## WORK REQUEST
Reproduce exactly the lines below, from the first one through the line containing "checking use of S3", and omit any pictures.

◆ ◆ ◆

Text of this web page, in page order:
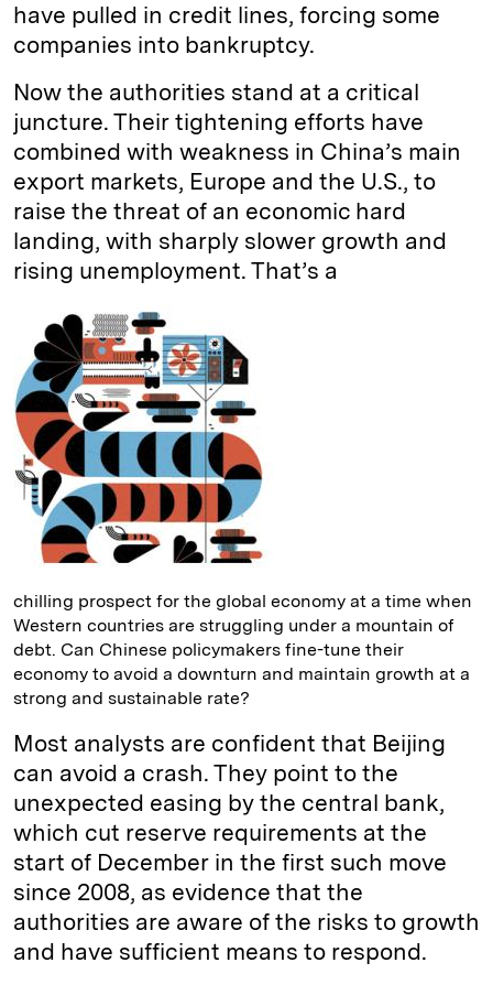
have pulled in credit lines, forcing some
companies into bankruptcy.
Now the authorities stand at a critical
juncture. Their tightening efforts have
combined with weakness in China’s main
export markets, Europe and the U.S., to
raise the threat of an economic hard
landing, with sharply slower growth and
rising unemployment. That’s a
chilling prospect for the global economy at a time when
Western countries are struggling under a mountain of
debt. Can Chinese policymakers fine-tune their
economy to avoid a downturn and maintain growth at a
strong and sustainable rate?
Most analysts are confident that Beijing
can avoid a crash. They point to the
unexpected easing by the central bank,
which cut reserve requirements at the
start of December in the first such move
since 2008, as evidence that the
authorities are aware of the risks to growth
and have sufficient means to respond.
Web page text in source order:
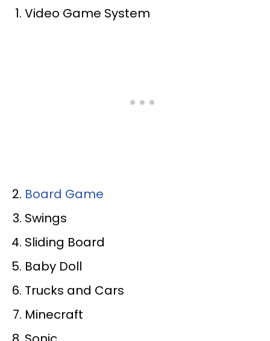
Video Game System
Board Game
Swings
Sliding Board
Baby Doll
Trucks and Cars
Minecraft
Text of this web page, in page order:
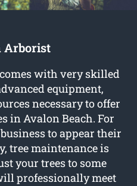
Arborist
comes with very skilled
equipment,
necessary to offer
in Avalon Beach. For
to appear their
tree maintenance is
your trees to some
professionally meet
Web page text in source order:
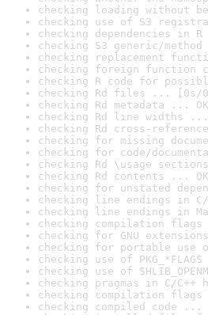
checking loading without
checking use of S3
checking dependencies in
checking S3 generic/
checking replacement
checking foreign function
checking R code for
checking Rd files ... [0s/
checking Rd metadata ... OK
checking Rd line widths ...
checking Rd cross-
checking for missing
checking for code/
checking Rd \usage
checking Rd contents ... OK
checking for unstated
checking line endings in
checking line endings in
checking compilation flags
checking for GNU
checking for portable use of
checking use of
checking use of
checking pragmas in C/C++
checking compilation flags
checking compiled code ...
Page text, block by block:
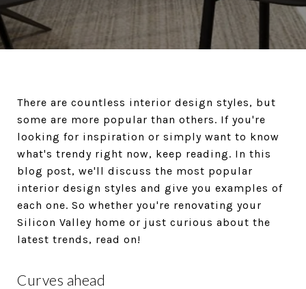
There are countless interior design styles, but
some are more popular than others. If you're
looking for inspiration or simply want to know
what's trendy right now, keep reading. In this
blog post, we'll discuss the most popular
interior design styles and give you examples of
each one. So whether you're renovating your
Silicon Valley home or just curious about the
latest trends, read on!
Curves ahead
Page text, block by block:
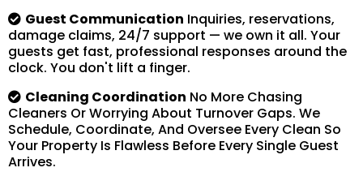
Guest Communication Inquiries, reservations,
damage claims, 24/7 support — we own it all. Your
guests get fast, professional responses around the
clock. You don't lift a finger.
Cleaning Coordination No More Chasing
Cleaners Or Worrying About Turnover Gaps. We
Schedule, Coordinate, And Oversee Every Clean So
Your Property Is Flawless Before Every Single Guest
Arrives.
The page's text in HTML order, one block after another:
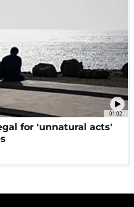
01:02
for 'unnatural acts'
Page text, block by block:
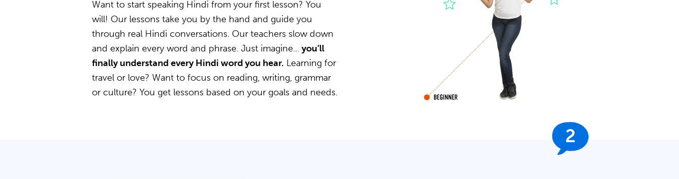
Want to start speaking Hindi from your first lesson? You
will! Our lessons take you by the hand and guide you
through real Hindi conversations. Our teachers slow down
and explain every word and phrase. Just imagine... you’ll
finally understand every Hindi word you hear. Learning for
travel or love? Want to focus on reading, writing, grammar
or culture? You get lessons based on your goals and needs.
2
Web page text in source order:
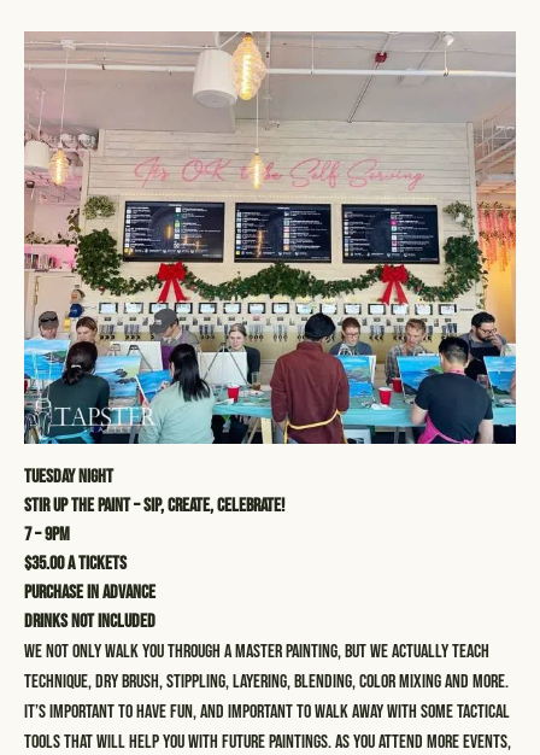
Tuesday Night
STIR UP THE PAINT – SIP, CREATE, CELEBRATE!
7 – 9pm
$35.00 a tickets
Purchase in advance
Drinks not included
We not only walk you through a master painting, but we actually teach
technique, dry brush, stippling, layering, blending, color mixing and more.
It’s important to have fun, and important to walk away with some tactical
tools that will help you with future paintings. As you attend more events,
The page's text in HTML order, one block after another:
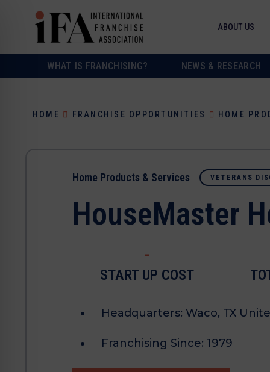
ABOUT US
WHAT IS FRANCHISING? NEWS & RESEARCH
HOME FRANCHISE OPPORTUNITIES HOME
Home Products & Services VETERANS
HouseMaster
-
START UP COST
Headquarters: Waco, TX
Franchising Since: 1979
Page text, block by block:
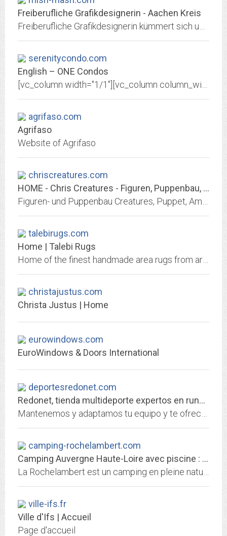
Freiberufliche Grafikdesignerin - Aachen Kreis
serenitycondo.com
English – ONE Condos
agrifaso.com
Agrifaso
Website of Agrifaso
chriscreatures.com
HOME - Chris Creatures - Figuren, Puppenbau, Creatures, Animatronics
talebirugs.com
Home | Talebi Rugs
christajustus.com
Christa Justus | Home
eurowindows.com
EuroWindows & Doors International
deportesredonet.com
Redonet, tienda multideporte expertos en running, montaña y nieve - Redonet
camping-rochelambert.com
Camping Auvergne Haute-Loire avec piscine : La Rochelambert
ville-ifs.fr
Ville d'Ifs | Accueil
Page d'accueil
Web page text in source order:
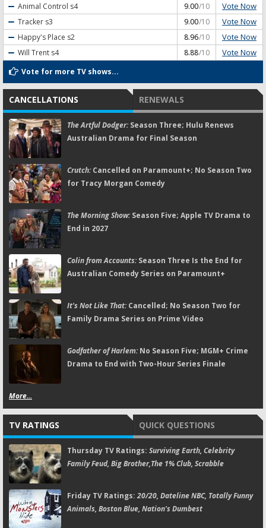
Animal Control s4 9.00/10 Vote Now
Tracker s3 9.00/10 Vote Now
Happy's Place s2 8.96/10 Vote Now
Will Trent s4 8.88/10 Vote Now
Vote for more TV shows...
CANCELLATIONS RENEWALS
The Artful Dodger:Season Three; Hulu Renews
Australian Drama for Final Season
Crutch:Cancelled on Paramount+; No Season Two
for Tracy Morgan Comedy
The Morning Show:Season Five; Apple TV Drama to
End in 2027
Colin from Accounts:Season Three Is the End for
Australian Comedy Series on Paramount+
It's Not Like That:Cancelled; No Season Two for
Family Drama Series on Prime Video
Godfather of Harlem:No Season Five; MGM+ Crime
Drama to End with Two-Hour Series Finale
More...
TV RATINGS QUICK QUESTIONS
Thursday TV Ratings: Surviving Earth, Celebrity
Family Feud, Big Brother,The 1% Club, Scrabble
Friday TV Ratings:20/20, Dateline NBC, Totally Funny
Animals, Boston Blue, Nation's Dumbest
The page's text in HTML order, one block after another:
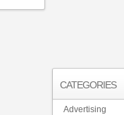
CATEGORIES
Advertising
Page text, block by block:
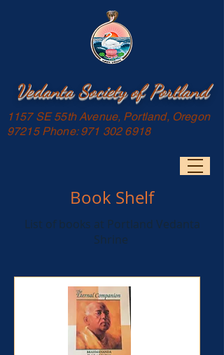
Vedanta Society of Portland
1157 SE 55th Avenue, Portland, Oregon
97215 Phone:971 302 6918
Book Shelf
List of books at Portland Vedanta
Shrine
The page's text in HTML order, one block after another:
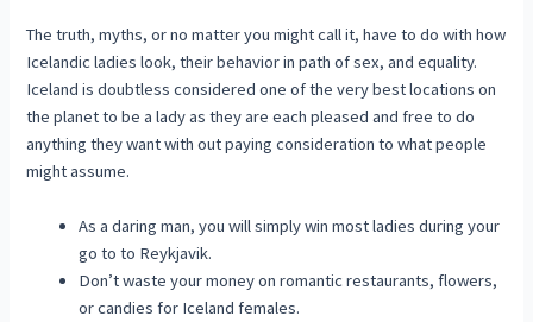
The truth, myths, or no matter you might call it, have to do with how
Icelandic ladies look, their behavior in path of sex, and equality.
Iceland is doubtless considered one of the very best locations on
the planet to be a lady as they are each pleased and free to do
anything they want with out paying consideration to what people
might assume.
As a daring man, you will simply win most ladies during your
go to to Reykjavik.
Don’t waste your money on romantic restaurants, flowers,
or candies for Iceland females.
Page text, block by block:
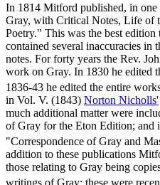
In 1814 Mitford published, in
Gray, with Critical Notes, Life of
Poetry." This was the best edition
contained several inaccuracies in
notes. For forty years the Rev.
work on Gray. In 1830 he edited
1836-43 he edited the entire
in Vol. V. (1843) Norton Nicholls'
much additional matter were
of Gray for the Eton Edition; and
"Correspondence of Gray and
addition to these publications
those relating to Gray being
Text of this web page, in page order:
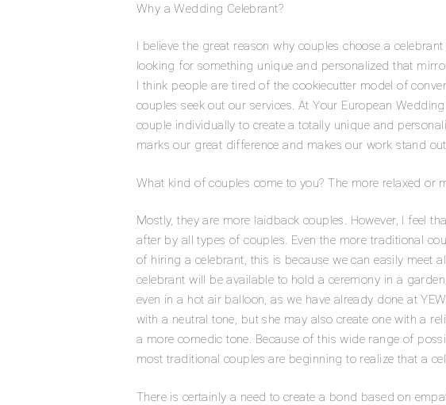
Why a Wedding Celebrant?
I believe the great reason why couples choose a
looking for something unique and personalized that
I think people are tired of the cookiecutter model of
couples seek out our services. At Your European
couple individually to create a totally unique and
marks our great difference and makes our work stand
What kind of couples come to you? The more relaxed or
Mostly, they are more laidback couples. However, I feel
after by all types of couples. Even the more traditional
of ​​hiring a celebrant, this is because we can easily meet
celebrant will be available to hold a ceremony in a
even in a hot air balloon, as we have already done at
with a neutral tone, but she may also create one with a
a more comedic tone. Because of this wide range of
most traditional couples are beginning to realize that a
There is certainly a need to create a bond based on
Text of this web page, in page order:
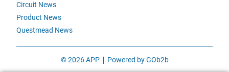
Circuit News
Product News
Questmead News
© 2026 APP Powered by GOb2b

◆ ◆ ◆

## EXPECTED ANSWER
Text of this web page, in page order:
have pulled in credit lines, forcing some
companies into bankruptcy.
Now the authorities stand at a critical
juncture. Their tightening efforts have
combined with weakness in China’s main
export markets, Europe and the U.S., to
raise the threat of an economic hard
landing, with sharply slower growth and
rising unemployment. That’s a
chilling prospect for the global economy at a time when
Western countries are struggling under a mountain of
debt. Can Chinese policymakers fine-tune their
economy to avoid a downturn and maintain growth at a
strong and sustainable rate?
Most analysts are confident that Beijing
can avoid a crash. They point to the
unexpected easing by the central bank,
which cut reserve requirements at the
start of December in the first such move
since 2008, as evidence that the
authorities are aware of the risks to growth
and have sufficient means to respond.
Web page text in source order:
Video Game System
Board Game
Swings
Sliding Board
Baby Doll
Trucks and Cars
Minecraft
Text of this web page, in page order:
Arborist
comes with very skilled
equipment,
necessary to offer
in Avalon Beach. For
to appear their
tree maintenance is
your trees to some
professionally meet
Web page text in source order:
checking loading without
checking use of S3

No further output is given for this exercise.